Snakes, Pit Stops, and Peasants

   Written by on July 31, 2015 at 11:43 am

One frequent topic of debate in our home is the fact that I have difficulty completing projects on what Management considers a reasonable time frame. Her theory is that projects should be completed in a day, week, or year. As always, I absolutely agree with her. The problem is that she thinks the day, week or year should be the one we are living in now, while I believe all days are created equal. I am non-discriminatory. Today, tomorrow and “one day next Thursday” are equally good days and I don’t intend to treat one day any differently than another.

The stories in this column are true. Averett lives a dull life in rural Southside Virginia with his wife Management, two children and a rotating assortment of goats, dogs, cats, snakes and other local fauna.

The stories in this column are true. Averett lives a dull life in rural Southside Virginia with his wife Management, two children and a rotating assortment of goats, dogs, cats, snakes and other local fauna.

Last night, The Godmother of my Bratlets reminded me of “The Snake in The Wall” incident. I had forgotten it. Apparently, it made more impression on her than it did on me. This is often the case. For some reason, other people let minor and insignificant incidents take precedent over more important stuff. I remember that day distinctly; it was the day the coffee pot broke (now, that is important).

On that day, one of the snakes escaped from its cage. Management and I had reached a compromise where I was allowed to keep a few snakes as long as they were securely in cages.

This was working somewhat acceptably until Marie Antoinette vacated her premises. Marie was an Eastern King snake and one of my favorites. I acquired her when she was being attacked by a peasant with a garden hoe who was attempting to remove her head. Fortunately, for Marie, it was a clumsy and frightened peasant who was running up, closing his eyes, and taking a chop at her. He was doing lots of damage but most of it superficial. The original Marie should have been blessed with peasants this clumsy.
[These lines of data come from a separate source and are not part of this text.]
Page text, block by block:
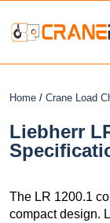
Home / Crane Load
Liebherr
The LR 1200.1
compact design.
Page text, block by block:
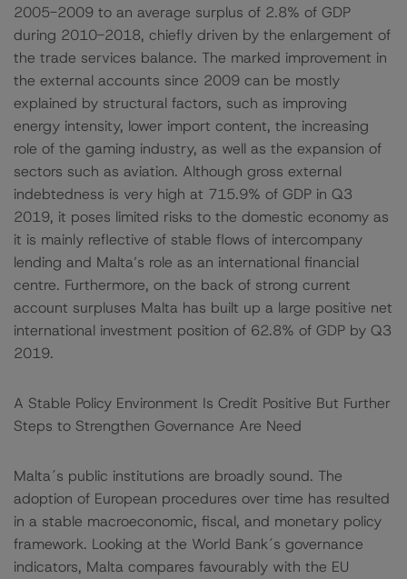
2005-2009 to an average surplus of 2.8% of GDP
during 2010-2018, chiefly driven by the enlargement of
the trade services balance. The marked improvement in
the external accounts since 2009 can be mostly
explained by structural factors, such as improving
energy intensity, lower import content, the increasing
role of the gaming industry, as well as the expansion of
sectors such as aviation. Although gross external
indebtedness is very high at 715.9% of GDP in Q3
2019, it poses limited risks to the domestic economy as
it is mainly reflective of stable flows of intercompany
lending and Malta’s role as an international financial
centre. Furthermore, on the back of strong current
account surpluses Malta has built up a large positive net
international investment position of 62.8% of GDP by Q3
2019.
A Stable Policy Environment Is Credit Positive But Further
Steps to Strengthen Governance Are Need
Malta´s public institutions are broadly sound. The
adoption of European procedures over time has resulted
in a stable macroeconomic, fiscal, and monetary policy
framework. Looking at the World Bank´s governance
indicators, Malta compares favourably with the EU
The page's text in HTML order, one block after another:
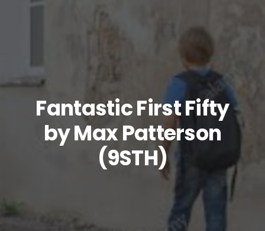
Latest
School
worldbookday.com
JTMAT.co.uk
Fantastic First Fifty
by Max Patterson
(9STH)
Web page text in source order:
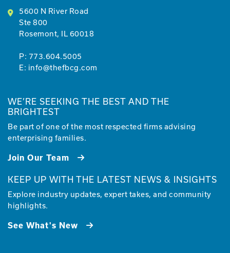
5600 N River Road
Ste 800
Rosemont, IL 60018
P: 773.604.5005
E: info@thefbcg.com
WE’RE SEEKING THE BEST AND THE
BRIGHTEST
Be part of one of the most respected firms advising
enterprising families.
Join Our Team
KEEP UP WITH THE LATEST NEWS & INSIGHTS
Explore industry updates, expert takes, and community
highlights.
See What's New
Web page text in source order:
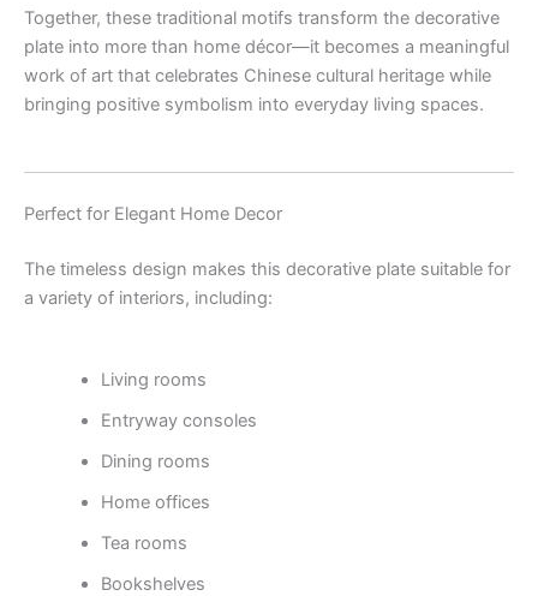
Together, these traditional motifs transform the decorative
plate into more than home décor—it becomes a meaningful
work of art that celebrates Chinese cultural heritage while
bringing positive symbolism into everyday living spaces.
Perfect for Elegant Home Decor
The timeless design makes this decorative plate suitable for
a variety of interiors, including:
Living rooms
Entryway consoles
Dining rooms
Home offices
Tea rooms
Bookshelves
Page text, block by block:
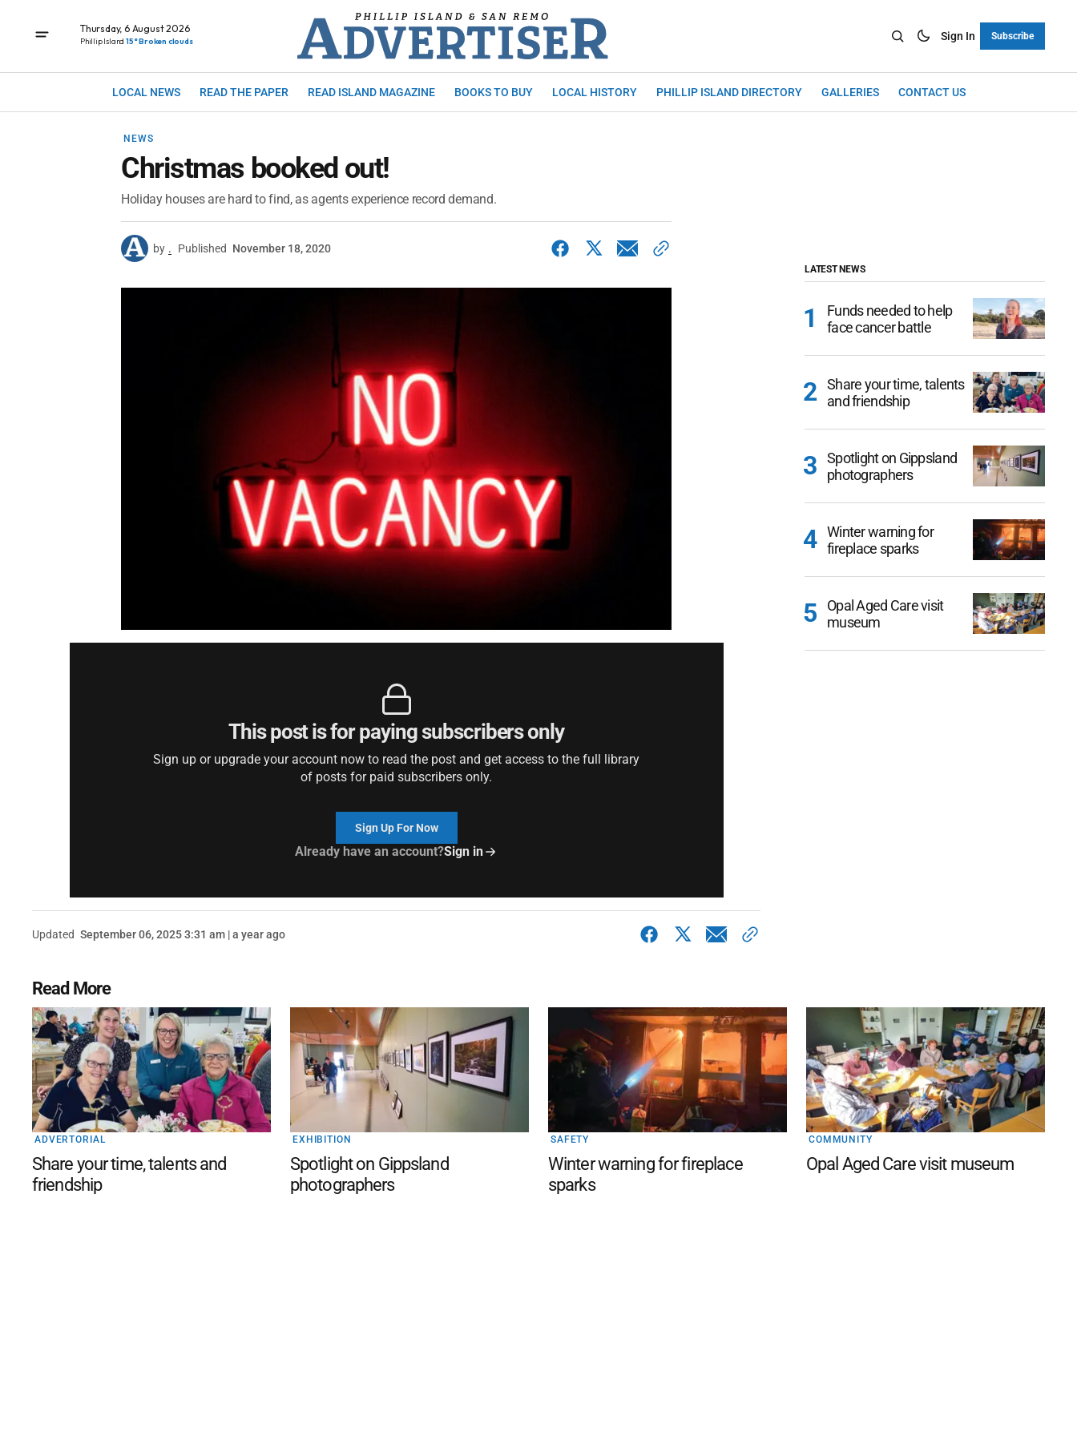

I sewed her up and she looked like Franken-snake. She was doing fine other than some vision problems. Her depth perception was off and she would always strike at her food three inches to the side. I discovered this during her recuperation. I was holding a mouse for her and she got my finger. Since other snakes are a King Snake’s favorite food, she must have assumed my finger was a snake and proceeded to swallow it. This wasn’t a problem. I couldn’t remove her without hurting her but I knew she would have to give up at some point, which she did. As you may have noticed, any time you are in an awkward situation, a crowd appears. For instance, if your car breaks down on a lonely road late at night you will not see another person for hours unless you take a “pit stop” on the side of the road. As soon as you are “exposed” you will think your lonely road has become a freeway bypass. This was not an exception. Seven different cars showed up for different reasons. Some are still talking about watching me wait for Marie to spit out my finger, like it was weird or strange or something. Some people find excitement in the blandest things. After an hour, or two, or three, Marie finally gave up on eating the digit.

Back to the story, Marie escaped and fortunately or Un, Management saw her crawling into a hole in the wall. This was a mixed blessing; I had just built the wall and sheet rocked it so I knew Marie couldn’t get outside. However, Management could and vacated the premises. Apparently, the godmother was also present, but as I said it was such an insignificant incident, I don’t remember.

I was required to remove sheetrock and Marie had discovered she could move down the wall through holes drilled for wiring. I ended up removing most of the wall before finding her.

I still don’t understand why my bride gets in such a hurry to finish projects when she turns around and makes me tear it all out later for no reason.